ADR-003: Asset Lock Row Structure

Status Date Implementation
Accepted 2026-05-17 Implemented in active asset-lock schema v1 as of 0.1.0.

Context

assets.lock.parquet is the package asset-lock table. One row names one STAC Asset location and stores the facts needed to write STAC hrefs back out, move the asset, and validate the asset later.

The schema must stay stable when a package moves between local directories, object stores, and OCI registries.

A single href string is convenient for display, but it mixes several things together: store type, bucket or container, object key, endpoint, and sometimes credentials or signed query parameters. That makes validation and relocation harder.

Decision

Use flat, structured asset-lock rows. Each row has:

  • identity fields;
  • location fields;
  • nullable object facts.

Nullable means a column can be empty when an operation cannot know that fact. The physical schema stays the same across operations, but each operation only fills the facts it can observe.

Required identity fields:

item_id
asset_key

Location fields:

store_type
store_container
store_endpoint_url
key

store_type uses obstore storage type names: file, s3, gs, az, http, or https. These names describe the kind of storage. They are not rclone remote names or config section names.
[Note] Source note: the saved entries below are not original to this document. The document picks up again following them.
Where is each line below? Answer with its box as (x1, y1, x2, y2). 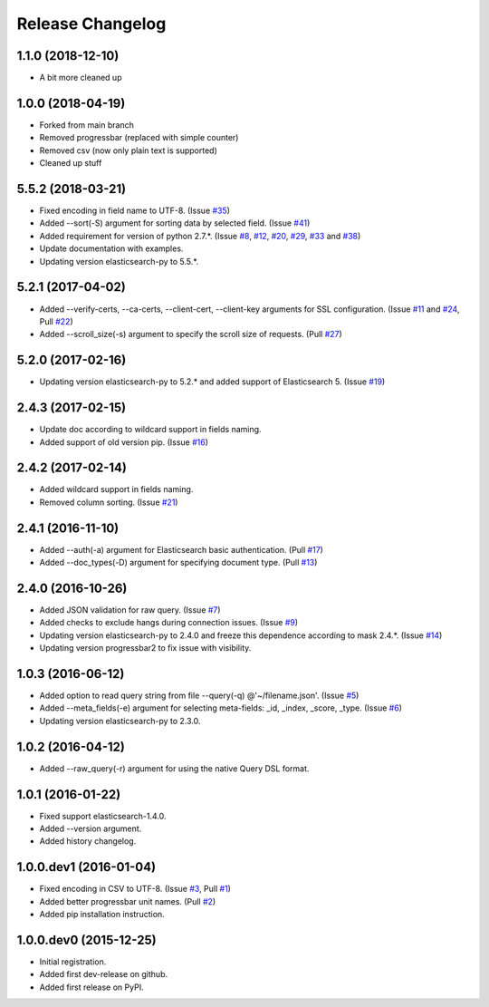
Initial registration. (39, 956, 107, 967)
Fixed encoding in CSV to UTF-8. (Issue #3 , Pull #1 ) (39, 884, 231, 895)
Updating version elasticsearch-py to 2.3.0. (39, 715, 201, 726)
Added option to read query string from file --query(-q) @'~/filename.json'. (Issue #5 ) (39, 690, 360, 702)
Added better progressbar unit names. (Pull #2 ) (39, 896, 216, 906)
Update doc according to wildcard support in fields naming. (39, 424, 262, 435)
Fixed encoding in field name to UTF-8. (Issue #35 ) (39, 205, 231, 217)
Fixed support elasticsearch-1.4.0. (39, 810, 167, 821)
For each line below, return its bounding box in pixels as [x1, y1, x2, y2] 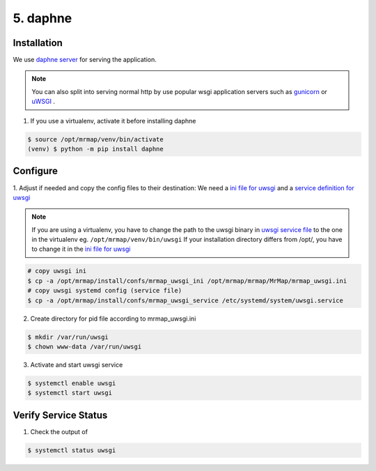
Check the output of [30, 427, 88, 435]
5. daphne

store_endpoint_url may record the service endpoint needed to make S3-compatible bucket/key locations unambiguous. Credentials and runtime auth configuration stay outside assets.lock.parquet.
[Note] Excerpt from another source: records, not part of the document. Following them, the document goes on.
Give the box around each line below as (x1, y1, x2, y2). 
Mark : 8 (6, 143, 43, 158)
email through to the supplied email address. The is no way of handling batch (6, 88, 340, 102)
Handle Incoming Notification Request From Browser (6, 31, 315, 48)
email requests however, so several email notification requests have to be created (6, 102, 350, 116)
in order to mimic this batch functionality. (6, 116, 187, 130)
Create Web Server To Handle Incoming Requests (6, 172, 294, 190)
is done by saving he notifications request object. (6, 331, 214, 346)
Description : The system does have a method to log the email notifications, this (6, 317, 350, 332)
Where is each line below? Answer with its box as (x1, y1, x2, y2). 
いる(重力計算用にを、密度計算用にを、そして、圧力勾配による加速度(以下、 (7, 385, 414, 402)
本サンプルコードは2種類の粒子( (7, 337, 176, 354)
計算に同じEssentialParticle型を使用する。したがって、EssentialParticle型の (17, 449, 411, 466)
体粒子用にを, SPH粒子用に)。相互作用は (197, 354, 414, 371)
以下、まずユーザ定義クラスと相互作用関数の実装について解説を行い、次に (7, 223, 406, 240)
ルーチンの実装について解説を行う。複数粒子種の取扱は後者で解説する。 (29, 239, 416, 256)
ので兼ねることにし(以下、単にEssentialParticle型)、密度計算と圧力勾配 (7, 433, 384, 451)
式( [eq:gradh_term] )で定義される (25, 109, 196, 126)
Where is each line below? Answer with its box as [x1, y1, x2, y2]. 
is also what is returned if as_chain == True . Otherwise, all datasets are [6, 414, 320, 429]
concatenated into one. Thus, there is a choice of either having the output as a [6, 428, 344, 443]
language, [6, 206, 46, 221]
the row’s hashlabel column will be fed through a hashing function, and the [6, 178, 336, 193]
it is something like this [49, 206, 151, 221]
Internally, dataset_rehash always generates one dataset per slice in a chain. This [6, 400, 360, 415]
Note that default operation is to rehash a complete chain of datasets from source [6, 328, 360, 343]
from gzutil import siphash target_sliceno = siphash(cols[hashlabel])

Current object facts that can be carried between stores:

size_bytes
etag
last_modified

asset-lock derive --no-probe-metadata normally fills only size_bytes, and only when STAC file:size is present. Default metadata probing and relocation operations can fill object facts such as ETag and last modified time when the storage service reports them.
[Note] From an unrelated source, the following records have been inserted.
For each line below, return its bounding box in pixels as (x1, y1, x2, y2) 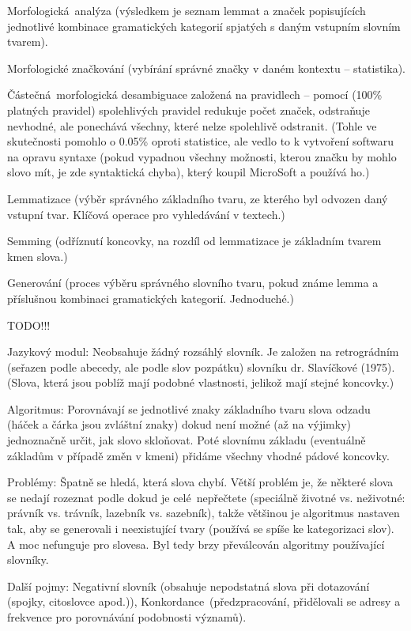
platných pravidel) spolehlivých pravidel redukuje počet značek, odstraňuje (7, 101, 370, 118)
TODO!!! (7, 316, 51, 333)
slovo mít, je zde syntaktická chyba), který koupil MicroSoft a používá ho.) (7, 164, 370, 180)
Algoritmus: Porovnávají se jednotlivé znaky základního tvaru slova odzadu (7, 400, 371, 417)
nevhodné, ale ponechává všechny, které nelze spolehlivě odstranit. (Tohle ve (7, 117, 377, 134)
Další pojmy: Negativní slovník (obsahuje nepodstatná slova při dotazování (7, 577, 370, 594)
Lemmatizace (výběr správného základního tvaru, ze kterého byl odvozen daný (7, 190, 388, 206)
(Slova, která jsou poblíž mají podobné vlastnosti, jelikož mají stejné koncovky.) (7, 374, 394, 391)
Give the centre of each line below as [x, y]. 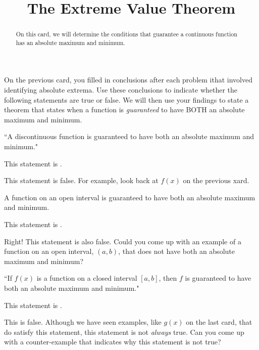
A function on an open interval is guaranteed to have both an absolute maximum [130, 197]
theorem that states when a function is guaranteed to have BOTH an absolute [124, 110]
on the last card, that [219, 322]
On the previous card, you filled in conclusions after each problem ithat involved [128, 80]
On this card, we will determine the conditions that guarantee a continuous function [126, 34]
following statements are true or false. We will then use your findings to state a [126, 99]
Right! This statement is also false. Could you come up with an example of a [123, 241]
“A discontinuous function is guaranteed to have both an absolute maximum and [129, 136]
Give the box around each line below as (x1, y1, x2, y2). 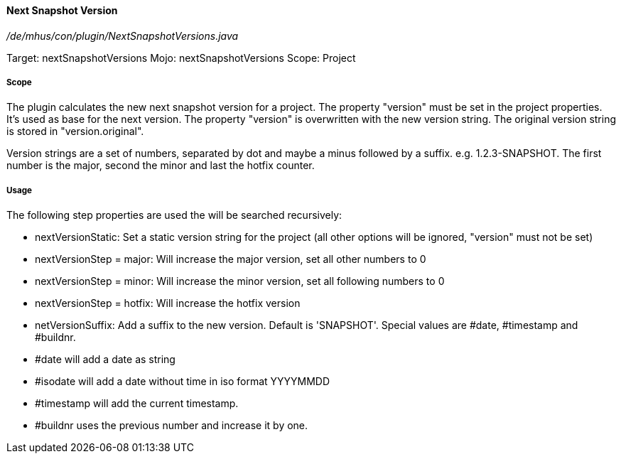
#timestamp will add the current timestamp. (35, 397, 239, 410)
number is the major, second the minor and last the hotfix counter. (6, 159, 315, 172)
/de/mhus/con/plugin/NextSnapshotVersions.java (6, 29, 239, 42)
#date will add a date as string (35, 353, 175, 366)
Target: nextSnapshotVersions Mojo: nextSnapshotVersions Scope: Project (6, 51, 356, 64)
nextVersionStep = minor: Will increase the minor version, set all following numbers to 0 (35, 275, 445, 288)
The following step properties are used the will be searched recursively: (6, 209, 342, 222)
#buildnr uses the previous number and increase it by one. (35, 419, 308, 432)
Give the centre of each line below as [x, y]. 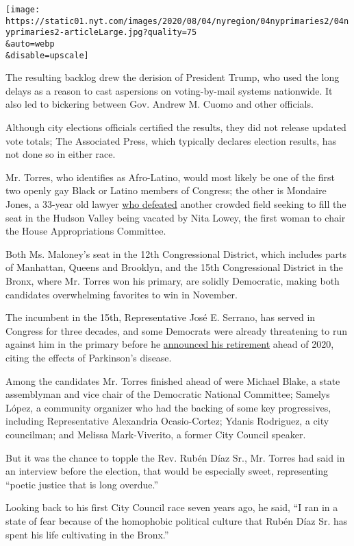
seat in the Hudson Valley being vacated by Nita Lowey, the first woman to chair [176, 217]
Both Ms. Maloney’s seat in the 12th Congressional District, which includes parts [176, 253]
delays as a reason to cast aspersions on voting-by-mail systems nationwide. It [169, 90]
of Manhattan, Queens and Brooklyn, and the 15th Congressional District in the [174, 267]
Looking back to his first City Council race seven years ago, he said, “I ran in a [172, 507]
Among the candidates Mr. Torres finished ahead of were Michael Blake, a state [173, 380]
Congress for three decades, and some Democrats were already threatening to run [177, 330]
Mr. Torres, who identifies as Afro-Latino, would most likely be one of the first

Do not store a main href column. Rebuild hrefs from store_type, store_container, store_endpoint_url, and key when projecting back to STAC or when calling current object-store APIs.

This ADR defines the active row structure only. Draft checksum rules for file_checksum are covered separately in ADR-004.

Alternatives Considered

  • Keep only href: Simple to display, but hard to check and move because storage type, container, key, endpoint, and possible query secrets are mixed together.
  • Use rclone remote names: Familiar to some users, but it would tie a package to local runtime configuration. A package should describe the object location without depending on a user's rclone config.
  • Store validation results in the row: Easy to read later, but validation results are observations at one time. The lock should store facts about the expected object, not the result of a past command.

Consequences

The lock format is easier to validate and relocate because the storage fields are explicit. It also avoids tying the package to rclone-style config or remote names.

Existing STAC hrefs are still accepted at package boundaries and normalized into the structured fields.

Commands that need a display href or STAC href must rebuild it from the structured fields.